Model Registry¶

File: app/domain/registry/registry.py

Thread-safe, lazy-loading cache of InferencePipeline instances keyed by (model_name, version).

Behaviour¶

Pipelines are built on first access and cached in an LRU OrderedDict.
Each (name, version) key has its own threading.Lock — concurrent requests for the same unloaded model will not both call build_pipeline().
warm_up() is called at startup to eagerly load all pipelines so the first request pays no loading cost.
When max_loaded is set, the least-recently-used pipeline is evicted once the cache exceeds the limit.

API¶

registry = ModelRegistry(models_dir="models", max_loaded=10)

pipeline = registry.get("echo", "v1")       # loads on first call, cached thereafter
registry.warm_up()                           # eagerly load all registered pipelines
registry.is_ready() -> bool
registry.list_models() -> list[tuple]        # [(name, version), ...]
registry.reload("echo", "v1")               # hot-reload: evict + rebuild without restart

get() raises ModelNotFoundError if no definition exists for the requested (name, version).

Definition sources¶

Built-in: Defined directly in _definitions inside ModelRegistry.__init__().

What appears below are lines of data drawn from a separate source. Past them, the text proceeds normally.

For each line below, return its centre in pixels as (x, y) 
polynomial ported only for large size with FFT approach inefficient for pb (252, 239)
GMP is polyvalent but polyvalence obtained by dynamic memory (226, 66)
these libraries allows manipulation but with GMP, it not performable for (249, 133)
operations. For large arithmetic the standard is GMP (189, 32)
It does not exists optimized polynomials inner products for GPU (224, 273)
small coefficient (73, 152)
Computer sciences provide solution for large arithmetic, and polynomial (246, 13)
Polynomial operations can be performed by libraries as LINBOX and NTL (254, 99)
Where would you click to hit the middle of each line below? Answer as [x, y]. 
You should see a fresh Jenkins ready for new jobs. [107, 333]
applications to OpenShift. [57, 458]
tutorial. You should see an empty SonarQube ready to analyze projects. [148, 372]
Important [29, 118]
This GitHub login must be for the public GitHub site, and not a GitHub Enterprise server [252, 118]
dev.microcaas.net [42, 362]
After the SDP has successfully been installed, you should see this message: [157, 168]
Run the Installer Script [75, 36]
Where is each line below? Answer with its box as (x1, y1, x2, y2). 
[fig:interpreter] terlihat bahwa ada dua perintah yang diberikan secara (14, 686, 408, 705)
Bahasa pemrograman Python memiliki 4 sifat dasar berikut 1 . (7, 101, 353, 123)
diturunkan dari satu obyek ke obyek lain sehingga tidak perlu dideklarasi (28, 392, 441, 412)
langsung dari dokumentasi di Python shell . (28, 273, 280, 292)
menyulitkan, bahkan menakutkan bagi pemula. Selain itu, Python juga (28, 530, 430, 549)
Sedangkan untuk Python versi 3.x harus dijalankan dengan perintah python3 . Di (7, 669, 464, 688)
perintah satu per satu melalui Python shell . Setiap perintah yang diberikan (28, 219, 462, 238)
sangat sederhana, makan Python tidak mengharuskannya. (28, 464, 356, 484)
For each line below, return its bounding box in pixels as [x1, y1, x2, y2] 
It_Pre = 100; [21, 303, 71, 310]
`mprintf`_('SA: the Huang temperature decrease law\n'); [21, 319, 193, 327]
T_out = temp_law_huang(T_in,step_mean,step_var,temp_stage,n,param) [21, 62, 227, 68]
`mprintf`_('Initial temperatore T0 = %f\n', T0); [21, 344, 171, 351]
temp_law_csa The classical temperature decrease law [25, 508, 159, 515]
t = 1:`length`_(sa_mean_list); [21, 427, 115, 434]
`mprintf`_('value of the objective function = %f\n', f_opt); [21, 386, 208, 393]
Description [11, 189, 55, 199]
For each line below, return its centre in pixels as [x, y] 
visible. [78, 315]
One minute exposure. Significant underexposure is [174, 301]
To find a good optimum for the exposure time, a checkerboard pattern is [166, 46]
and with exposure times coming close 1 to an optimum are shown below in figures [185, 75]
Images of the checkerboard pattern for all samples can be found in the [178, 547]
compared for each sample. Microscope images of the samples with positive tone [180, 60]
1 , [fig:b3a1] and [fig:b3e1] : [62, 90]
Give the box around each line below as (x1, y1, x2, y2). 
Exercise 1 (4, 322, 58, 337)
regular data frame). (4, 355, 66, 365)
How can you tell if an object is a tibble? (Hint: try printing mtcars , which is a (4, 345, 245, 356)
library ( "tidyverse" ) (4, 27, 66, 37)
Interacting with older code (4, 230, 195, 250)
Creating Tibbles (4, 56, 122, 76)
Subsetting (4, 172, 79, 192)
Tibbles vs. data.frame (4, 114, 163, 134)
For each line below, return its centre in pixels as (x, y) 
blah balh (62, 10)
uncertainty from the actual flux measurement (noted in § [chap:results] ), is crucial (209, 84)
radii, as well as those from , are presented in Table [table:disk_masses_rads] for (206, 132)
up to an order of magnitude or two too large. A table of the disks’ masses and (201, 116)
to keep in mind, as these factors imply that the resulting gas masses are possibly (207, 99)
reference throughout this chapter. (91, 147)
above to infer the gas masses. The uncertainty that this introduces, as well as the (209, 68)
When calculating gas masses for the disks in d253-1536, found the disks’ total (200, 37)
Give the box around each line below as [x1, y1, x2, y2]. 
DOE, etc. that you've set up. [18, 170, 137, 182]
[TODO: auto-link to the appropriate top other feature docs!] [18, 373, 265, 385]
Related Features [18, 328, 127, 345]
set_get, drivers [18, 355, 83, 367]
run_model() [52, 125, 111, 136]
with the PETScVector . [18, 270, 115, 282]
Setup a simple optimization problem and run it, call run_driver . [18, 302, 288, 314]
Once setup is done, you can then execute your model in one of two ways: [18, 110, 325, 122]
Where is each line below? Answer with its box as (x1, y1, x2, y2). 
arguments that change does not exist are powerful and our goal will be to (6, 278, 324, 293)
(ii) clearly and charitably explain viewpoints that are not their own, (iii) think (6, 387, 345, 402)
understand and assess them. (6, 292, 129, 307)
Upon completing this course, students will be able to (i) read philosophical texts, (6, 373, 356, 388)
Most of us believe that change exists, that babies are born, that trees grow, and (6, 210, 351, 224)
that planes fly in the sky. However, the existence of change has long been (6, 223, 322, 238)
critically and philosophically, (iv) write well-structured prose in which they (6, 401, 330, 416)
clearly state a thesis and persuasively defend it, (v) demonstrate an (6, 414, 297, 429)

Auto-discovered: The registry scans models/<name>/<version>/definition.py at startup. Any file that exposes MODEL_NAME, MODEL_VERSION, and build_pipeline() is registered automatically — no code change needed.

models/
└── my_model/
    └── v1/
        └── definition.py

Hot-reload¶

registry.reload("my_model", "v2")

Evicts the cached pipeline and calls build_pipeline() fresh. In-flight requests using the old pipeline complete normally. Also available via POST /admin/models/{name}/{version}/reload.

LRU eviction¶

registry = ModelRegistry(max_loaded=5)

When the 6th pipeline is loaded, the least-recently-used one is evicted. Default is None (unlimited).